Con toda la sabiduría de una joven de 17 años, agregó: “Pero si el burlesque te hace feliz, deberías hacerlo”. Tan sencillo.

Eso es exactamente lo que había hecho el burlesque: hacerme feliz. También desafió algunas de mis creencias más profundas acerca de lo que significa ser una “buena” persona al mostrarme que mi cuerpo era una fuente de placer y deleite, algo para celebrar.

Una noche, casi un año después de esa primera actuación, esperé entre bastidores en la inauguración de un nuevo club.

“Luna Blue”, anunció el maestro de ceremonias, y me dirigí, lentamente, hacia una vieja silla de Ikea que había pintado de blanco para la ocasión. Rod Stewart comenzó a cantar “I Wish You Love” y miré a la multitud debajo de mis pestañas postizas.

Desaté las cintas del cabestro, tirando de ellas para soltarlas. Había comprado este vestido en la sección de señora mayor de Sears. Era de color morado oscuro y fluía hasta el suelo en elegantes pliegues. Bailé en un pequeño círculo, finalmente dándole la espalda a la multitud mientras salía de ella.

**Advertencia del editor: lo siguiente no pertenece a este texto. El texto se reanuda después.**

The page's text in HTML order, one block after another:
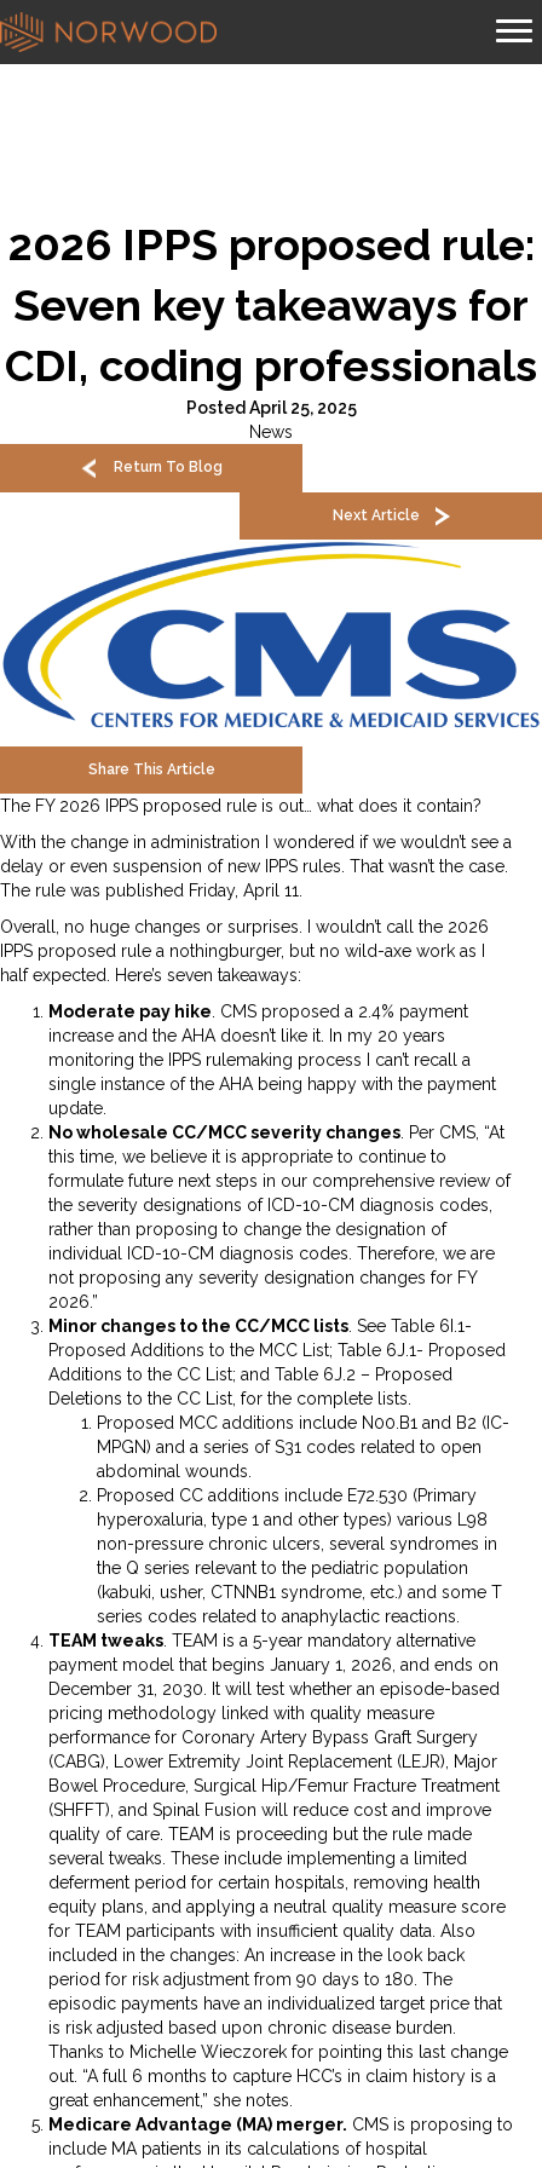
2026 IPPS proposed rule:
Seven key takeaways for
CDI, coding professionals
Posted April 25, 2025
News
Return To Blog
Next Article
Share This Article
The FY 2026 IPPS proposed rule is out… what does it contain?
With the change in administration I wondered if we wouldn’t see a
delay or even suspension of new IPPS rules. That wasn’t the case.
The rule was published Friday, April 11.
Overall, no huge changes or surprises. I wouldn’t call the 2026
IPPS proposed rule a nothingburger, but no wild-axe work as I
half expected. Here’s seven takeaways:
Moderate pay hike . CMS proposed a 2.4% payment
increase and the AHA doesn’t like it. In my 20 years
monitoring the IPPS rulemaking process I can’t recall a
single instance of the AHA being happy with the payment
update.
No wholesale CC/MCC severity changes . Per CMS, “At
this time, we believe it is appropriate to continue to
formulate future next steps in our comprehensive review of
the severity designations of ICD-10-CM diagnosis codes,
rather than proposing to change the designation of
individual ICD-10-CM diagnosis codes. Therefore, we are
not proposing any severity designation changes for FY
2026.”
Minor changes to the CC/MCC lists . See Table 6I.1-
Proposed Additions to the MCC List; Table 6J.1- Proposed
Additions to the CC List; and Table 6J.2 – Proposed
Deletions to the CC List, for the complete lists.
Proposed MCC additions include N00.B1 and B2 (IC-
MPGN) and a series of S31 codes related to open
abdominal wounds.
Proposed CC additions include E72.530 (Primary
hyperoxaluria, type 1 and other types) various L98
non-pressure chronic ulcers, several syndromes in
the Q series relevant to the pediatric population
(kabuki, usher, CTNNB1 syndrome, etc.) and some T
series codes related to anaphylactic reactions.
TEAM tweaks . TEAM is a 5-year mandatory alternative
payment model that begins January 1, 2026, and ends on
December 31, 2030. It will test whether an episode-based
pricing methodology linked with quality measure
performance for Coronary Artery Bypass Graft Surgery
(CABG), Lower Extremity Joint Replacement (LEJR), Major
Bowel Procedure, Surgical Hip/Femur Fracture Treatment
(SHFFT), and Spinal Fusion will reduce cost and improve
quality of care. TEAM is proceeding but the rule made
several tweaks. These include implementing a limited
deferment period for certain hospitals, removing health
equity plans, and applying a neutral quality measure score
for TEAM participants with insufficient quality data. Also
included in the changes: An increase in the look back
period for risk adjustment from 90 days to 180. The
episodic payments have an individualized target price that
is risk adjusted based upon chronic disease burden.
Thanks to Michelle Wieczorek for pointing this last change
out. “A full 6 months to capture HCC’s in claim history is a
great enhancement,” she notes.
Medicare Advantage (MA) merger. CMS is proposing to
include MA patients in its calculations of hospital
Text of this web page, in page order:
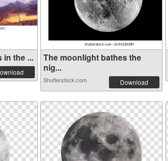
in the ...
The moonlight bathes the
nig...
Shutterstock.com Download
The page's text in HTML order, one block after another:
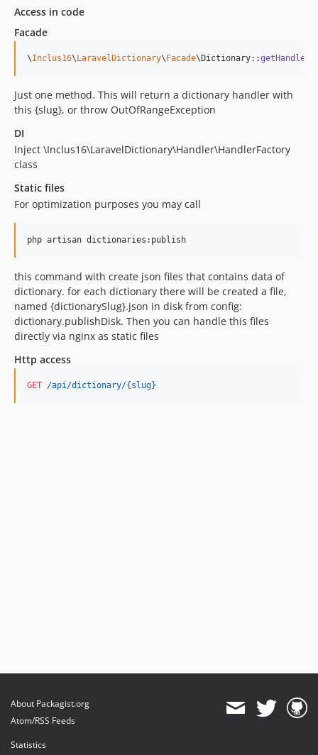
Access in code
Facade
\Inclus16\ LaravelDictionary\ Facade\Dictionary::getHandler
Just one method. This will return a dictionary handler with
this {slug}, or throw OutOfRangeException
DI
Inject \Inclus16\LaravelDictionary\Handler\HandlerFactory
class
Static files
For optimization purposes you may call
php artisan dictionaries:publish
this command with create json files that contains data of
dictionary. for each dictionary there will be created a file,
named {dictionarySlug}.json in disk from config:
dictionary.publishDisk. Then you can handle this files
directly via nginx as static files
Http access
GET /api/dictionary/{slug}
About Packagist.org
Atom/RSS Feeds
Statistics
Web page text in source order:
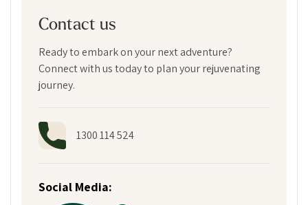
Contact us
Ready to embark on your next adventure?
Connect with us today to plan your rejuvenating
journey.
1300 114 524
Social Media:
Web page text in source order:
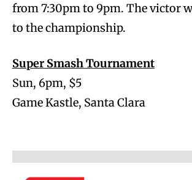
from 7:30pm to 9pm. The victor
to the championship.
Super Smash Tournament
Sun, 6pm, $5
Game Kastle, Santa Clara
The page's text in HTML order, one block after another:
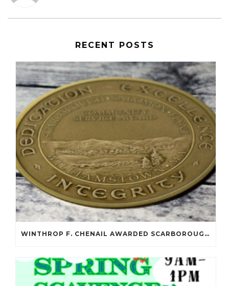
RECENT POSTS
WINTHROP F. CHENAIL AWARDED SCARBOROUGH SALOMON FLYNT AWARD!
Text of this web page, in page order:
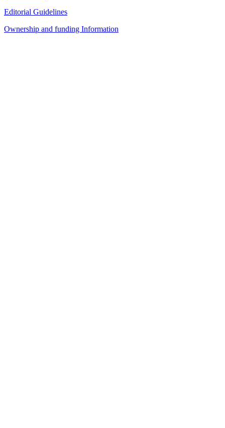
Editorial Guidelines
Ownership and funding Information

Aunque mis caderas aún se negaban a rotar, estaba aprendiendo a comprender mi cuerpo. Para escucharlo. Lo adoro. Y descubrí que la belleza del burlesque era que no había una forma correcta o incorrecta de hacerlo. No hay cuerpo ideal ni estilo de baile. Todo lo que exigía era la verdad desnuda, en todo su esplendor.

Mientras Rod cantaba sobre el “refugio de la tormenta, un fuego acogedor para mantenerte caliente”, me volví hacia la audiencia, sosteniendo la tela morada frente a mí: la provocación final. Directamente frente a mí estaba una mujer joven, con los ojos brillantes, sonriendo. Ella extendió una mano hacia mí. Di un paso hacia ella, nuestros dedos casi se tocaban. La energía vibró entre nosotros.

Cuando terminó la música y comenzaron los aplausos, pasé las yemas de los dedos por todo mi cuerpo. Sí, hermana Redempta, mi cuerpo es un templo, un magnífico templo en verdad.